Universidad de La Sabana
Facultad de Derecho y Ciencias políticas
Orden y seguridad

Estado Islámico: Yemen y la amenaza terrorista

El autodenominado grupo “Estado Islámico”, ISIS, es conocido alrededor del mundo


desde el año 2014, cuando obtuvo control sobre territorio iraquí, siendo de especial
importancia la ciudad de Mosul. Este grupo armado se identifica como sunita, corriente del
Islam con la mayor cantidad de fieles en el mundo. Aunque el EI doblego al ejército iraquí y
su control sobre el territorio iraquí fue innegable, la historia en Yemen es diferente.
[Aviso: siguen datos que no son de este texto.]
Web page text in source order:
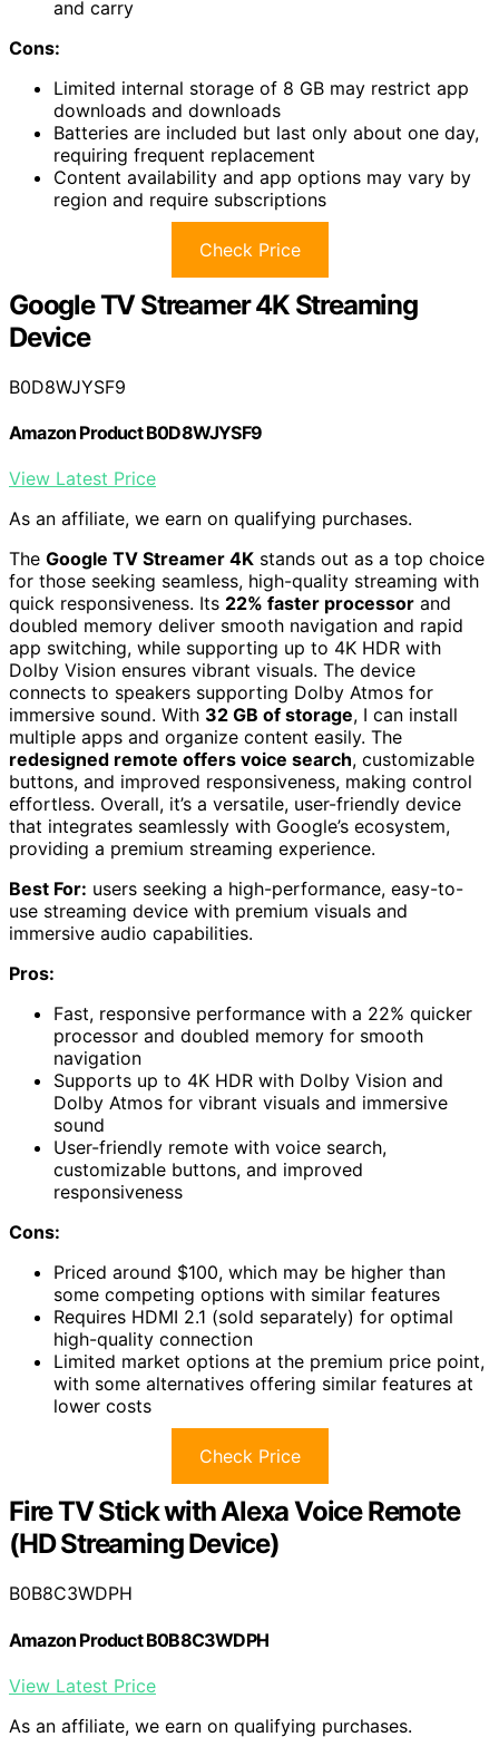
and carry
Cons:
Limited internal storage of 8 GB may restrict app
downloads and downloads
Batteries are included but last only about one day,
requiring frequent replacement
Content availability and app options may vary by
region and require subscriptions
Check Price
Google TV Streamer 4K Streaming
Device
B0D8WJYSF9
Amazon Product B0D8WJYSF9
View Latest Price
As an affiliate, we earn on qualifying purchases.
The Google TV Streamer 4K stands out as a top choice
for those seeking seamless, high-quality streaming with
quick responsiveness. Its 22% faster processor and
doubled memory deliver smooth navigation and rapid
app switching, while supporting up to 4K HDR with
Dolby Vision ensures vibrant visuals. The device
connects to speakers supporting Dolby Atmos for
immersive sound. With 32 GB of storage, I can install
multiple apps and organize content easily. The
redesigned remote offers voice search, customizable
buttons, and improved responsiveness, making control
effortless. Overall, it’s a versatile, user-friendly device
that integrates seamlessly with Google’s ecosystem,
providing a premium streaming experience.
Best For: users seeking a high-performance, easy-to-
use streaming device with premium visuals and
immersive audio capabilities.
Pros:
Fast, responsive performance with a 22% quicker
processor and doubled memory for smooth
navigation
Supports up to 4K HDR with Dolby Vision and
Dolby Atmos for vibrant visuals and immersive
sound
User-friendly remote with voice search,
customizable buttons, and improved
responsiveness
Cons:
Priced around $100, which may be higher than
some competing options with similar features
Requires HDMI 2.1 (sold separately) for optimal
high-quality connection
Limited market options at the premium price point,
with some alternatives offering similar features at
lower costs
Check Price
Fire TV Stick with Alexa Voice Remote
(HD Streaming Device)
B0B8C3WDPH
Amazon Product B0B8C3WDPH
View Latest Price
As an affiliate, we earn on qualifying purchases.
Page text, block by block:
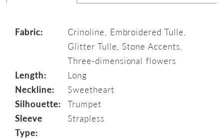
Fabric:
Crinoline, Embroidered Tulle,
Glitter Tulle, Stone Accents,
Three-dimensional flowers
Length:
Long
Neckline:
Sweetheart
Silhouette:
Trumpet
Sleeve
Type:
Strapless
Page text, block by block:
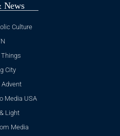
News
Culture
City
Advent
Media USA
Light
Media
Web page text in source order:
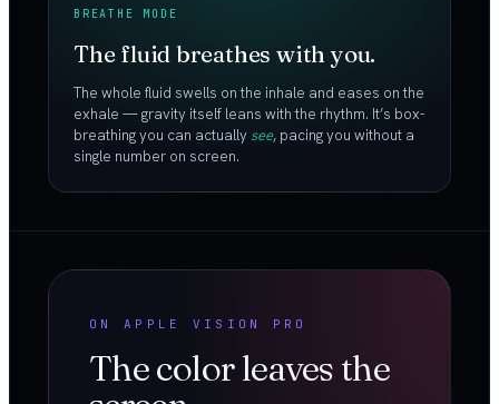
BREATHE MODE
The fluid breathes with you.
The whole fluid swells on the inhale and eases on the
exhale — gravity itself leans with the rhythm. It’s box-
breathing you can actually see, pacing you without a
single number on screen.
ON APPLE VISION PRO
The color leaves the
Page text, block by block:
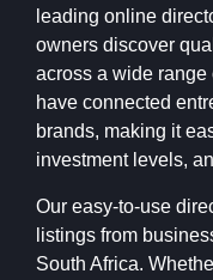
leading online
owners discover
across a wide
have connected
brands, making it
investment levels,
Our easy-to-use
listings from
South Africa.
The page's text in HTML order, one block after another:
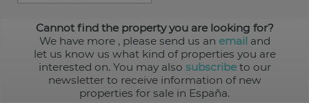
Cannot find the property you are looking for?
We have more , please send us an email and
let us know us what kind of properties you are
interested on. You may also subscribeto our
newsletter to receive information of new
properties for sale in España.
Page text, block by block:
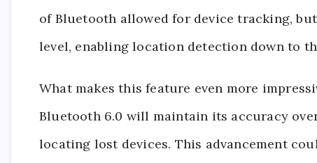
of Bluetooth allowed for device tracking,
level, enabling location detection down to
What makes this feature even more
Bluetooth 6.0 will maintain its accuracy
locating lost devices. This advancement
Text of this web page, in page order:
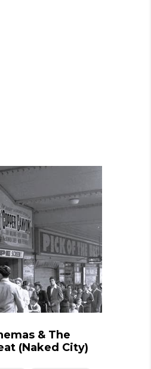
& The
(Naked City)
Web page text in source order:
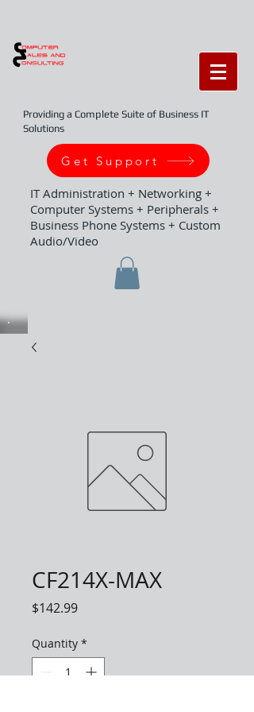
Providing a Complete Suite of Business IT
Solutions
Get Support
IT Administration + Networking +
Computer Systems + Peripherals +
Business Phone Systems + Custom
Audio/Video
CF214X-MAX
$142.99Price
Quantity *
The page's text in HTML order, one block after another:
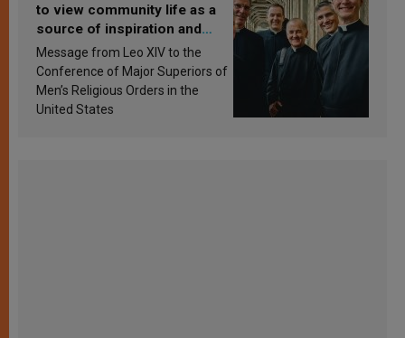
to view community life as a
source of inspiration and
sanctification
Message from Leo XIV to the
Conference of Major Superiors of
Men’s Religious Orders in the
United States
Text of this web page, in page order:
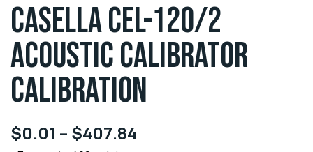
CASELLA CEL-120/2
ACOUSTIC CALIBRATOR
CALIBRATION
$0.01 – $407.84
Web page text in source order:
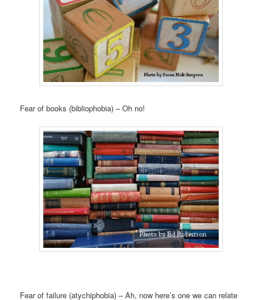
Fear of books (bibliophobia) – Oh no!
Fear of failure (atychiphobia) – Ah, now here’s one we can relate
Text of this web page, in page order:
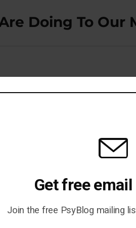
Doing To Our
Risk
Get free
Join the free PsyBlog mailing
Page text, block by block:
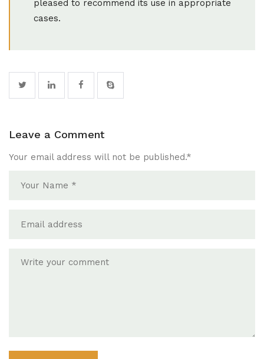
pleased to recommend its use in appropriate
cases.
Leave a Comment
Your email address will not be published.*
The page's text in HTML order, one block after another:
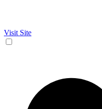
Visit Site
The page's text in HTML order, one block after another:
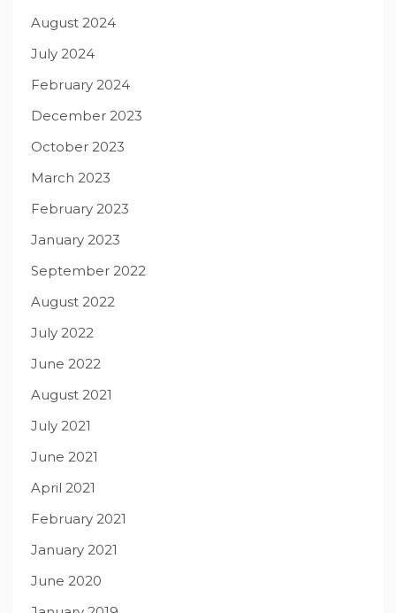
August 2024
July 2024
February 2024
December 2023
October 2023
March 2023
February 2023
January 2023
September 2022
August 2022
July 2022
June 2022
August 2021
July 2021
June 2021
April 2021
February 2021
January 2021
June 2020
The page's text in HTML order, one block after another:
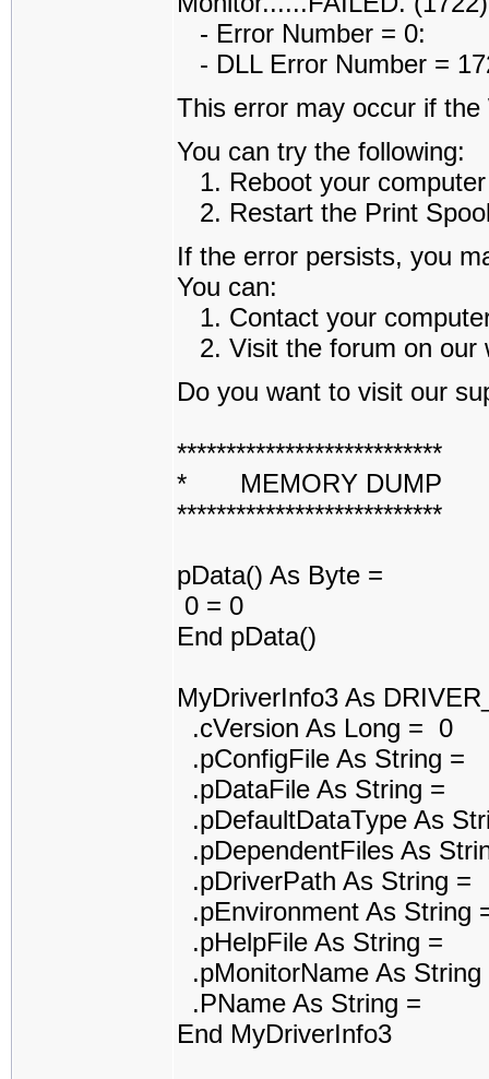
- Error Number = 0:
- DLL Error Number =
This error may occur if
You can try the following:
1. Reboot your
2. Restart the Print
If the error persists, you
You can:
1. Contact your
2. Visit the forum on our
Do you want to visit our
***************************
* MEMORY DUMP
***************************
pData() As Byte =
0 = 0
End pData()
MyDriverInfo3 As
.cVersion As Long = 0
.pConfigFile As String =
.pDataFile As String =
.pDefaultDataType As
.pDependentFiles As
.pDriverPath As String =
.pEnvironment As String
.pHelpFile As String =
.pMonitorName As String
.PName As String =
End MyDriverInfo3
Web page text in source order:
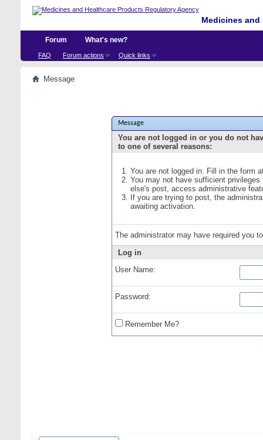
Medicines
Forum
FAQ Forum actions Quick links
What's new?
Message
Message
You are not logged in or you do not
to one of several reasons:
You are not logged in. Fill in the form
You may not have sufficient
else's post, access administrative
If you are trying to post, the
awaiting activation.
The administrator may have required you
Log in
User Name:
Password:
Remember Me?
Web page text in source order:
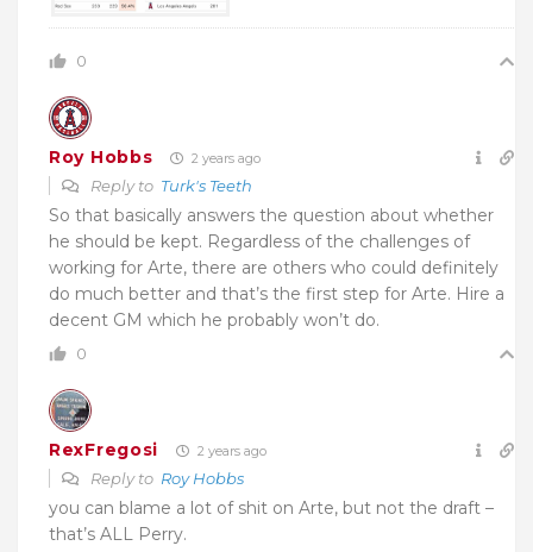
0
Roy Hobbs 2 years ago
Reply to Turk's Teeth
So that basically answers the question about whether
he should be kept. Regardless of the challenges of
working for Arte, there are others who could definitely
do much better and that’s the first step for Arte. Hire a
decent GM which he probably won’t do.
0
RexFregosi 2 years ago
Reply to Roy Hobbs
you can blame a lot of shit on Arte, but not the draft –
that’s ALL Perry.
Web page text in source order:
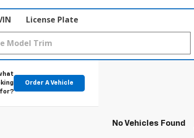
License Plate
for?
Order A Vehicle
No Vehicles Found
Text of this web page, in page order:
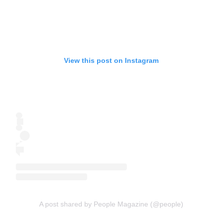
View this post on Instagram
A post shared by People Magazine (@people)
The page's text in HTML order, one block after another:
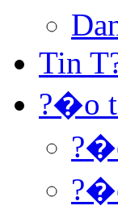
Tin
?�o
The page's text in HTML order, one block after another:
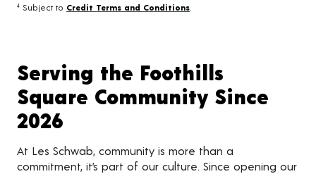
4 Subject to Credit Terms and Conditions
Serving the Foothills
Square Community Since
2026
At Les Schwab, community is more than a
commitment, it’s part of our culture. Since opening our
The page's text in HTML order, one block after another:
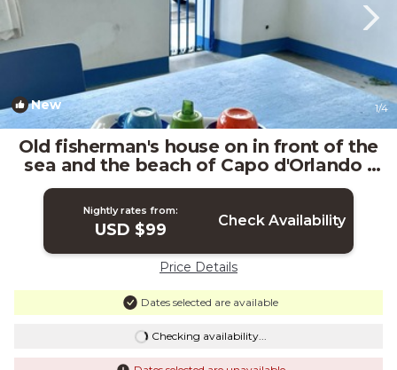
New 1/4
Old fisherman's house on in front of the
sea and the beach of Capo d'Orlando |
House in Capo D'orlando
Nightly rates from:
USD $99 Check Availability
Price Details
Dates selected are available
Checking availability...
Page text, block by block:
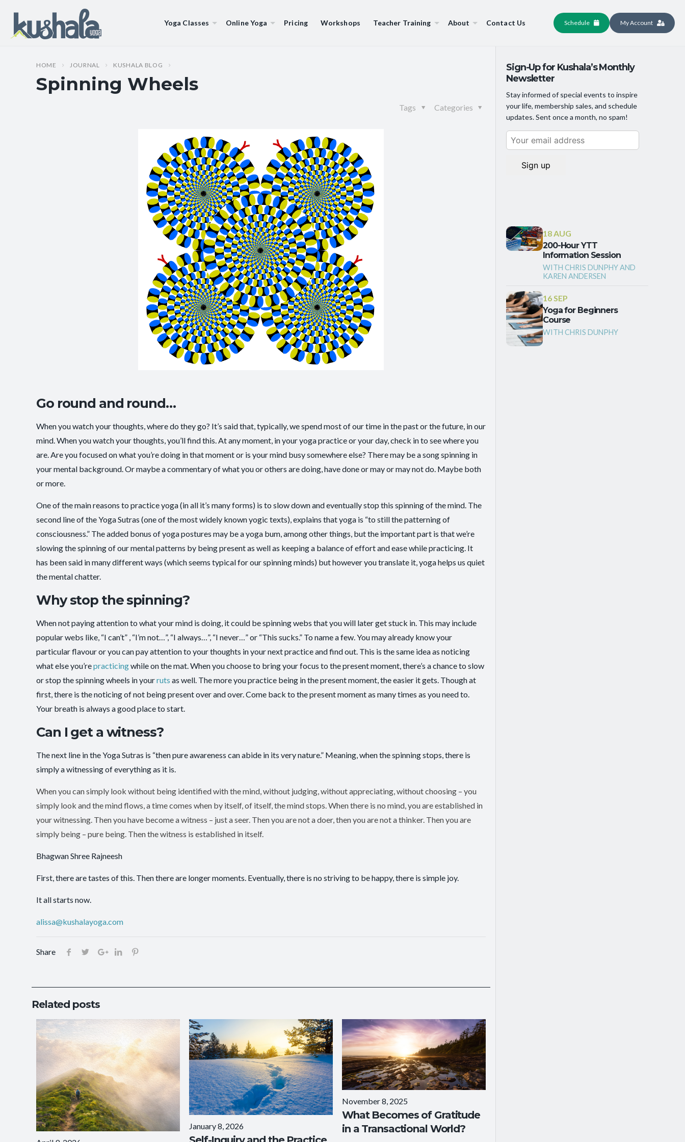
Yoga Classes Online Yoga Pricing Workshops Teacher Training About Contact Us Schedule My Account
HOME JOURNAL KUSHALA BLOG
Spinning Wheels
Categories
Tags
Go round and round…
When you watch your thoughts, where do they go? It’s said that, typically, we spend most of our time in the past or the future, in our
mind. When you watch your thoughts, you’ll find this. At any moment, in your yoga practice or your day, check in to see where you
are. Are you focused on what you’re doing in that moment or is your mind busy somewhere else? There may be a song spinning in
your mental background. Or maybe a commentary of what you or others are doing, have done or may or may not do. Maybe both
or more.
One of the main reasons to practice yoga (in all it’s many forms) is to slow down and eventually stop this spinning of the mind. The
second line of the Yoga Sutras (one of the most widely known yogic texts), explains that yoga is “to still the patterning of
consciousness.” The added bonus of yoga postures may be a yoga bum, among other things, but the important part is that we’re
slowing the spinning of our mental patterns by being present as well as keeping a balance of effort and ease while practicing. It
has been said in many different ways (which seems typical for our spinning minds) but however you translate it, yoga helps us quiet
the mental chatter.
Why stop the spinning?
When not paying attention to what your mind is doing, it could be spinning webs that you will later get stuck in. This may include
popular webs like, “I can’t” , “I’m not…”, “I always…”, “I never…” or “This sucks.” To name a few. You may already know your
particular flavour or you can pay attention to your thoughts in your next practice and find out. This is the same idea as noticing
what else you’repracticingwhile on the mat. When you choose to bring your focus to the present moment, there’s a chance to slow
or stop the spinning wheels in yourruts as well. The more you practice being in the present moment, the easier it gets. Though at
first, there is the noticing of not being present over and over. Come back to the present moment as many times as you need to.
Your breath is always a good place to start.
Can I get a witness?
The next line in the Yoga Sutras is “then pure awareness can abide in its very nature.” Meaning, when the spinning stops, there is
simply a witnessing of everything as it is.
When you can simply look without being identified with the mind, without judging, without appreciating, without choosing – you
simply look and the mind flows, a time comes when by itself, of itself, the mind stops. When there is no mind, you are established in
your witnessing. Then you have become a witness – just a seer. Then you are not a doer, then you are not a thinker. Then you are
simply being – pure being. Then the witness is established in itself.
Bhagwan Shree Rajneesh
First, there are tastes of this. Then there are longer moments. Eventually, there is no striving to be happy, there is simple joy.
It all starts now.
alissa@kushalayoga.com
Share
Related posts
January 8, 2026
November 8, 2025
What Becomes of Gratitude
in a Transactional World?
Sign-Up for Kushala’s Monthly
Newsletter
Stay informed of special events to inspire
your life, membership sales, and schedule
updates. Sent once a month, no spam!
18 AUG
200-Hour YTT
Information Session
WITH CHRIS DUNPHY AND
KAREN ANDERSEN
16 SEP
Yoga for Beginners
Course
WITH CHRIS DUNPHY
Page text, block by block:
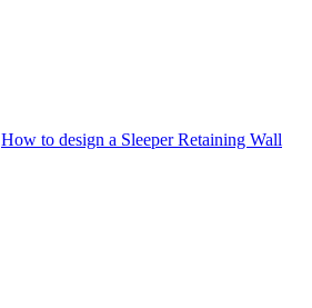
How to design a Sleeper Retaining Wall
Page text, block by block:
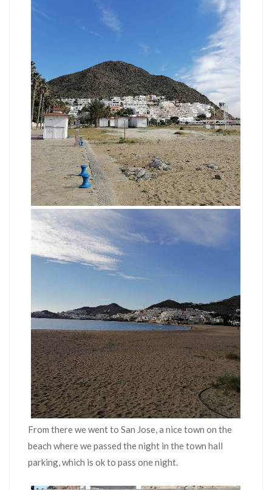
From there we went to San Jose, a nice town on the
beach where we passed the night in the town hall
parking, which is ok to pass one night.
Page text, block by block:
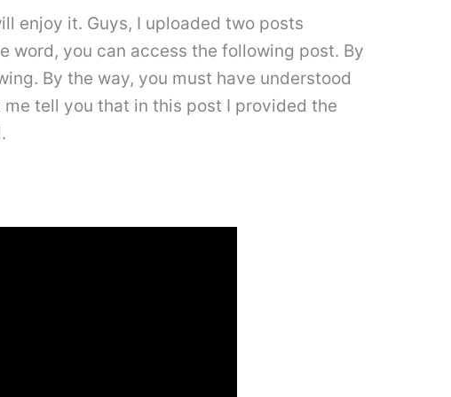
enjoy it. Guys, I uploaded two posts
word, you can access the following post. By
By the way, you must have understood
tell you that in this post I provided the
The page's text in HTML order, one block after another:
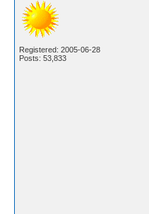
Registered: 2005-06-28
Posts: 53,833
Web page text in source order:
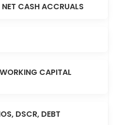
CASH ACCRUALS
CAPITAL
DSCR, DEBT
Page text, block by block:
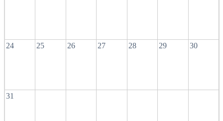
24 25 26 27 28 29 30
31
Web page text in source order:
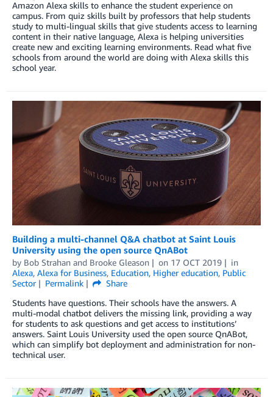
Amazon Alexa skills to enhance the student experience on
campus. From quiz skills built by professors that help students
study to multi-lingual skills that give students access to learning
content in their native language, Alexa is helping universities
create new and exciting learning environments. Read what five
schools from around the world are doing with Alexa skills this
school year.
Building a multi-channel Q&A chatbot at Saint Louis
University using the open source QnABot
by Bob Strahan and Brooke Gleason on 17 OCT 2019
in
Alexa, Alexa for Business, Education, Higher education, Public
Sector
Permalink
Share
Students have questions. Their schools have the answers. A
multi-modal chatbot delivers the missing link, providing a way
for students to ask questions and get access to institutions’
answers. Saint Louis University used the open source QnABot,
which can simplify bot deployment and administration for non-
technical user.
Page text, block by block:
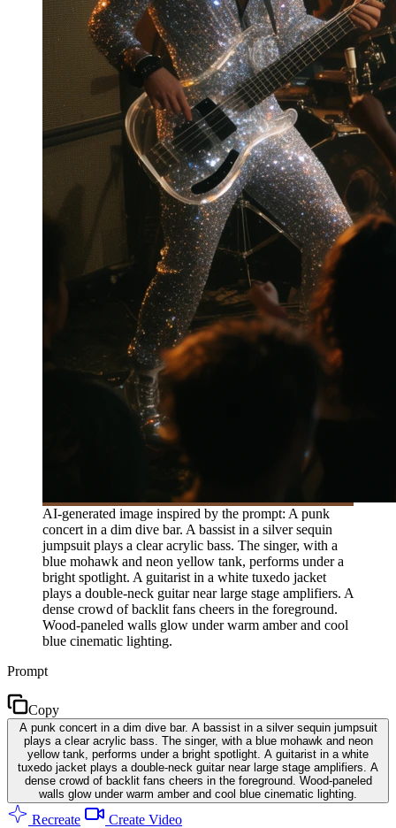
AI-generated image inspired by the prompt: A punk
concert in a dim dive bar. A bassist in a silver sequin
jumpsuit plays a clear acrylic bass. The singer, with a
blue mohawk and neon yellow tank, performs under a
bright spotlight. A guitarist in a white tuxedo jacket
plays a double-neck guitar near large stage amplifiers. A
dense crowd of backlit fans cheers in the foreground.
Wood-paneled walls glow under warm amber and cool
blue cinematic lighting.
Prompt
Copy
A punk concert in a dim dive bar. A bassist in a silver sequin jumpsuit
plays a clear acrylic bass. The singer, with a blue mohawk and neon
yellow tank, performs under a bright spotlight. A guitarist in a white
tuxedo jacket plays a double-neck guitar near large stage amplifiers. A
dense crowd of backlit fans cheers in the foreground. Wood-paneled
walls glow under warm amber and cool blue cinematic lighting.
Recreate Create Video
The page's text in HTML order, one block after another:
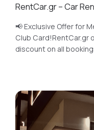
RentCar.gr – Car
📢 Exclusive Offer for
Club Card!RentCar.gr
discount on all
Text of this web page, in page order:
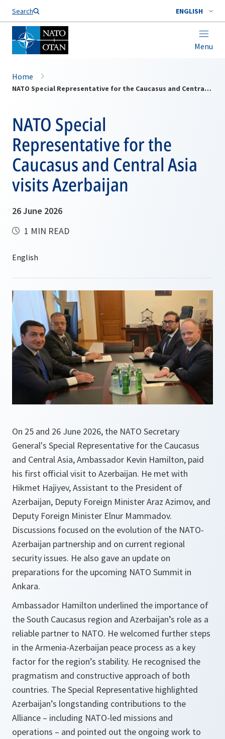
Search ENGLISH
Menu
Home
NATO Special Representative for the Caucasus and Central Asia visits Azerbaijan
NATO Special
Representative for the
Caucasus and Central Asia
visits Azerbaijan
26 June 2026
1 MIN READ
On 25 and 26 June 2026, the NATO Secretary
General's Special Representative for the Caucasus
and Central Asia, Ambassador Kevin Hamilton, paid
his first official visit to Azerbaijan. He met with
Hikmet Hajiyev, Assistant to the President of
Azerbaijan, Deputy Foreign Minister Araz Azimov, and
Deputy Foreign Minister Elnur Mammadov.
Discussions focused on the evolution of the NATO-
Azerbaijan partnership and on current regional
security issues. He also gave an update on
preparations for the upcoming NATO Summit in
Ankara.
Ambassador Hamilton underlined the importance of
the South Caucasus region and Azerbaijan’s role as a
reliable partner to NATO. He welcomed further steps
in the Armenia-Azerbaijan peace process as a key
factor for the region’s stability. He recognised the
pragmatism and constructive approach of both
countries. The Special Representative highlighted
Azerbaijan’s longstanding contributions to the
Alliance – including NATO-led missions and
operations – and pointed out the ongoing work to

La estrategia consistente en la absorción de otros grupos insurgentes ya existentes,


por parte de ISIS, fue inviable en Yemen, ya que Al Qaeda se negó a adherirse a dicho grupo.
A pesar de que para la comunidad internacional, Al Qaeda y el EI pertenecen a una misma
especie – terrorista- la relación de la población con ambos grupos era diferente, según Sinan
Siyech, la no involucración activa de la población por parte de ISIS dentro de sus actividades
los situaba en una posición de desventaja con su grupo rival, ya que Al Qaeda si controlaba
una extensión de territorio considerable, en la cual integraba a la población civil e incluso
operaba como ente estatal. Señala también el autor que el liderazgo del hombre a cargo de
este brazo del EI era cuestionado por sus subalternos y que la ubicación geográfica del país
no facilita la llegada de reclutas extranjeros.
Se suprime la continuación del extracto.